Por lo tanto, el estar parado aquí y ahora, en la que sería su nueva escuela por el siguiente año en la ciudad de Osaka, para él era más un milagro que otra cosa.

Avanzó indeciso por el pasillo principal, sintiendo docenas de miradas curiosas sobre su espalda mientras trataba de descifrar que decían los kanji en cada anuncio y cartel que se encontraba a su paso. Eso sólo probaba que la calificación "sobresaliente" en su diploma de japonés era una mentira de proporciones olímpicas, o bien una prueba irrefutable de que tendría talento para otra cosa menos para los idiomas. De pronto le dio por pensar en qué absurdo era haber hecho tanto papeleo en la embajada sólo para que lo soltaran en un país desconocido, así, a la buena de Dios. Eso y qué increíble era no haberse perdido en el camino desde la casa de su familia adoptiva —aquello era también todo un tema— hasta la escuela. Sólo una vez, hace dos días, fueron con él para firmar los papeles y conseguirle el uniforme y los útiles, asumiendo que él recordaría todo el trayecto de poco menos de una hora de un lugar a otro; siempre que, para empezar, supiera llegar a la estación de metro cerca de la casa. Porque su nulo sentido de la orientación era legendario entre sus conocidos e igualmente lo eran las historias de cómo se había perdido de las formas más absurdas en las calles de su ciudad, misma en la que, cabe decirlo, había vivido toda su vida. «Dicen que la mejor manera de conocer un lugar es perderse en él», recordó. «Desde luego, dicha afirmación no tiene validez universal. En lo que a mí respecta...»

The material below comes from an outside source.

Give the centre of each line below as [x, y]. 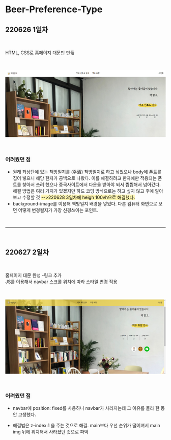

Así andaba, sumido en sus cavilaciones. De pronto sintió una mano posarse sobre su hombro.

—¿Estás perdido? —le preguntó una mujer, tal vez una maestra a juzgar por la vestimenta.

—Un poco, sí —confesó él y de paso aprovechó para preguntarle dónde estaba su salón.

—Entonces hoy es tu día de suerte. Yo soy la maestra de historia, Reiko Miyagi.